China's Commerce Ministry hit Texas Instruments and ON Semiconductor with antidumping probes on September 14th. Not exactly shocking timing - Treasury Secretary Bessent lands in Madrid next week for "productive trade discussions" with Chinese officials.
This is classic retaliation. US added 23 Chinese companies to the Entity List on September 13th for allegedly helping SMIC (China's biggest foundry) get around export controls. China waited exactly 24 hours to fire back. Subtle as a brick through a window.
Here's the smart part: instead of going after advanced AI chips (where China looks weak), they're targeting commodity semiconductors. Gate driver ICs, power management chips, interface controllers - the boring stuff that runs washing machines, car electronics, and factory equipment. Not exactly national security threats, but they matter for China's manufacturing base.

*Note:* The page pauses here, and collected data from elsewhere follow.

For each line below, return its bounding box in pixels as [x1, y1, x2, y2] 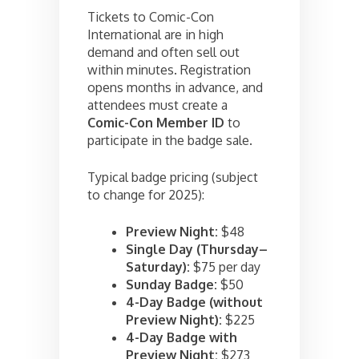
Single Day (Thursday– [126, 240, 268, 257]
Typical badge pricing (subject [87, 168, 258, 185]
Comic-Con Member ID [87, 114, 224, 131]
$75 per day [190, 258, 260, 275]
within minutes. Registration [87, 61, 251, 78]
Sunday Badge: [126, 276, 217, 292]
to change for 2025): [87, 186, 204, 203]
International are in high [87, 26, 224, 42]
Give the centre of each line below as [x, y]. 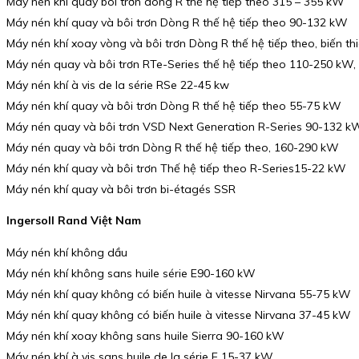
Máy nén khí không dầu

The numbers hurt: TI makes around $1.8-2 billion from China annually (roughly 22% of revenue), ON Semi pulls about $1.2 billion (18% of total). Both stocks dropped 3-4% after the announcement because investors know this shit gets expensive fast.

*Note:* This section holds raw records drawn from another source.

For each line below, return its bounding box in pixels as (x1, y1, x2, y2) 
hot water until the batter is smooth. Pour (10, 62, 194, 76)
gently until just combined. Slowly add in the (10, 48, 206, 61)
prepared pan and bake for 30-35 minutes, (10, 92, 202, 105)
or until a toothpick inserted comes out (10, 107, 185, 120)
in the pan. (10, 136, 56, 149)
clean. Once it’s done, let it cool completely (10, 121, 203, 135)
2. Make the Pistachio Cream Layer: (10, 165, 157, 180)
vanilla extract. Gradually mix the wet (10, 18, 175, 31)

I've seen this movie before. US restricts Chinese tech access for "national security." China launches "antidumping investigations" against American companies. Both sides schedule emergency talks to avoid full trade war. Rinse, repeat.
Previous rounds ended with 90-day cooling-off periods and vague promises to "continue dialogue." Madrid will probably produce another temporary truce while the fundamental issues stay fucked.
What's different this time: China's going after commodity chips instead of cutting-edge processors. Gate driver ICs aren't military technology - they control motors in electric cars and industrial equipment. This suggests negotiation theater rather than actual security concerns.
If you're sourcing TI or ON Semi parts from China, expect price volatility and supply chain headaches until this gets resolved. Which could take months.